On Finding Grandeur in Nature
A Personal Essay
In the Tradition of Religious Naturalism

by Thomas Shotwell

adapted in 2004 from an essay by this title published in 1992
by Zygon: Journal of Religion and Science

Through the rural community of Charles City in northern Iowa, where I lived from 1966 through 1970, a small river wound its way among parks, shops, and bars. The hulk of an old hydroelectric generator stood as a lonely sentinel, casting its shadow over the eight-foot-high dam built long ago to tap the river's energy. The lazy blue-green river trickled an inch or two deep over the fifty-yard-wide dam, except when the floods came. And natives saw their little river with its quaint electric generator as symbolic of the mix of semi-modernity and quiet agrarian culture they pursued. They had an ongoing love affair with the river and had, from the beginning, constructed buildings dangerously close to the flood line.

The Melody Lounge had taken over one of these precariously perched old buildings, and the owners installed a large plate glass window in such a manner as to provide a scenic view of the river, the dam, and the hydroelectric plant. Thoughtful (and a few not-so-thoughtful) people could be found just about every evening sipping beer, watching go-go dancers, and musing about the soft summers and harsh winters so characteristic of the upper Midwestern states. Once or twice each month I made it my duty to dwell upon the poetry at the Melody Lounge.

The long summer days offered plenty of after-work daylight for sports, and four of us who worked in drug metabolism research had grown to enjoy our vigorous, if somewhat amateurish, games of doubles tennis in the evenings. After long hours of laboratory tedium, we released a lot of our tensions through an almost frenetic series of tennis matches. Sometimes clownish, sometimes with startling precision, we attacked the balls and each other with gusto and good humor. One summer evening after several particularly vigorous games, dripping with sweat and our limbs weak from exertion, we agreed to have a beer or two at the Melody.

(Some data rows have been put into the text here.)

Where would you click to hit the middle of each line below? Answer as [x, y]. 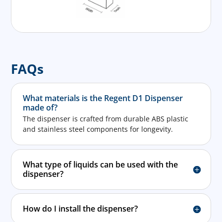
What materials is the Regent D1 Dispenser [103, 98]
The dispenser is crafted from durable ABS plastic [105, 118]
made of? [40, 108]
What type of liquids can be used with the [100, 164]
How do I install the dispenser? [80, 209]
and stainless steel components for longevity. [98, 129]
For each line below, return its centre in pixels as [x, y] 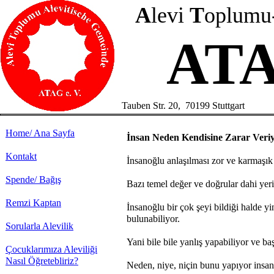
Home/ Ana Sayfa [40, 133]
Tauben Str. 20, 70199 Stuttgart [183, 106]
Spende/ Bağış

An unusually heavy rain had fallen steadily for two days, and the straw gold of a setting sun sifted through straggler clouds to illuminate the river. The quiet stream had been transformed by the rains into a tumultuous little Niagara, where murky water leaped angrily over the dam and exploded its surprising store of energy on stones placed by men whose lives had ended years before. I mused about the transitory nature of this life and, just for fun, silently enumerated the kinds of atoms and molecules I knew made up a flooded river.

The hydrogen and oxygen of water were supplemented by myriads of other substances swept from soils and rocks upstream, and as I sat in the quiet lounge, I recapitulated what I knew about the origin of the elements in the hearts of glowing stars and exploding suns of the Milky Way. Atoms don't just exist; they are the products of eons of evolution in the galaxy, products of chaos and pressure and time and space and whatever it is we humans call natural law.

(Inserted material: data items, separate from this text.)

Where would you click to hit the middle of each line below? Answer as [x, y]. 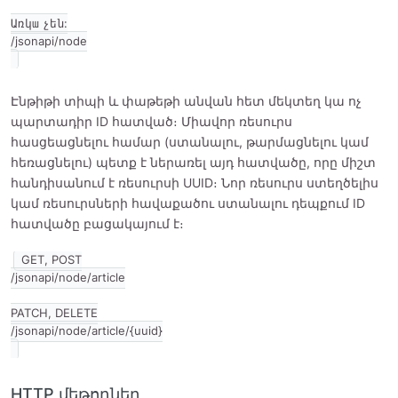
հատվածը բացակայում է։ [97, 224]
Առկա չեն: [39, 24]
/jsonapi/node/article [68, 278]
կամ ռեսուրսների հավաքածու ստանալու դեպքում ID [188, 203]
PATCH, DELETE [54, 314]
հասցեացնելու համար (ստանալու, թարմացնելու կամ [190, 142]
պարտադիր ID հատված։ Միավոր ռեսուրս [151, 122]
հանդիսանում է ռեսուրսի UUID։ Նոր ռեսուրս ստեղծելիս [195, 183]

Very intentionally, I sat quietly sipping my beer and ruminating over what I knew about the sources of order, the nature of duration, of genetic explanation, of subatomic particles, of strong and weak forces, gravity, atoms, planets, and meandering streams. It was fun to stack it all up in my mind, building a structure from the presumed Big Bang, the origin or things, to the emergence of suns, quasars, black holes, elements, planets, and flowing streams. I let it build from the bottom up, edited it, worried over the numerous assumptions in it, filled in the gaps where I had jumped over something, edited it all over again, looked, with the mind's eye, back at it all and examined it again and again. As I probed the chemistry and physics of this magnificent little capillary of Earth, I sat frozen in rapture over its great complexity and its stunning evolutionary history as if I had never seen a river before.